[RECORDS TO USE]

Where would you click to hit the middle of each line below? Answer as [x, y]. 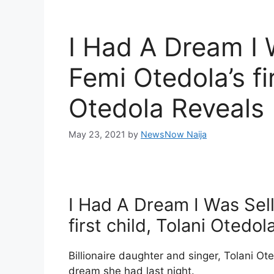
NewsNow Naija [174, 135]
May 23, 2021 [97, 135]
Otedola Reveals [166, 108]
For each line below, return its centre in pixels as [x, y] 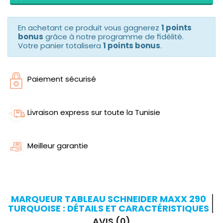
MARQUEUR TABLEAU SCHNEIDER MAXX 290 [109, 199]
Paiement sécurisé [62, 79]
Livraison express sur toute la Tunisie [94, 112]
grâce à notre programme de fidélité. [113, 37]
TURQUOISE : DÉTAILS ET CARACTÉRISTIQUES [109, 209]
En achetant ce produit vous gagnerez [90, 28]
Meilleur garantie [58, 146]
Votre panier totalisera [60, 46]

[AIM OF THE EXERCISE] The data above should be returned in full, exactly as written, apart from its images.

[SOLUTION TO THE PROBLEM]
Where would you click to hit the middle of each line below? Answer as [x, y]. 
NewsNow Naija [174, 135]
May 23, 2021 [97, 135]
Otedola Reveals [166, 108]
For each line below, return its centre in pixels as [x, y] 
MARQUEUR TABLEAU SCHNEIDER MAXX 290 [109, 199]
Paiement sécurisé [62, 79]
Livraison express sur toute la Tunisie [94, 112]
grâce à notre programme de fidélité. [113, 37]
TURQUOISE : DÉTAILS ET CARACTÉRISTIQUES [109, 209]
En achetant ce produit vous gagnerez [90, 28]
Meilleur garantie [58, 146]
Votre panier totalisera [60, 46]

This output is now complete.